Build at the beginning of the 1700s, the Chateau Magnol in Blanquefort, just a few kilometers from the heart of Bordeaux city, was inspired by an ancient Gallo-Roman villa. Situated in the Haut-Medoc appellation, it’s surrounded by 30 hectares of Haute Valeur Environnementale vineyards (HVE is a French agricultural certification that recognizes a commitment to protecting and enriching the environment through responsible, conservation-minded practices.) Its magnificent underground cellar houses an extraordinary collection of almost 20,000 bottles.

The underground cellar, however, conceals a dark history.

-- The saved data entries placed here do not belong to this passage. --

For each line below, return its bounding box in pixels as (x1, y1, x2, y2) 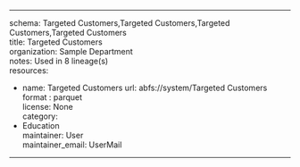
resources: (9, 65, 49, 76)
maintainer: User (21, 130, 84, 140)
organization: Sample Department (9, 46, 134, 56)
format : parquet (21, 92, 83, 103)
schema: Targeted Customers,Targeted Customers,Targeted (9, 18, 230, 28)
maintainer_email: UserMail (21, 139, 122, 150)
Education (21, 121, 60, 130)
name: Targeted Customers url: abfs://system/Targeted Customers (21, 82, 268, 93)

During the Second World War, when German troops reached Bordeaux on June 28, 1940, they took over the Chateau and made it the headquarters of their naval operations (an occupation that would last until August 1944). The wine cellar served as their bunker.

 

In 1942, Winston Churchill launched Operation Frankton, described by British Admiral Louis Mountbatten as a “brilliant little operation carried through with great determinism ad courage…” On December 7, 13 Royal Marines planned to paddle nearly 70 miles up the Gironde Estuary in 6 collapsible canvas kayaks to the port of Bordeaux. Just two kayaks made it all the way, where they attached mines to Japan-bound German ships loaded with arms.

 

Only two of the soldiers survived. One brave Royal Marine was executed at the Chateau. A small memorial adjacent to the bunker stands in his honor, and an annual ceremony celebrates his valiant efforts. The tale of Operation Frankton featured in the 1955 film The Cockleshell Heroes.

 

Today, sommeliers from around the world visit Chateau Magnol’s B&G Food & Wine Academy to learn about the French AOC system and wine tasting techniques under the supervision of Master Sommelier Omar Barbosa.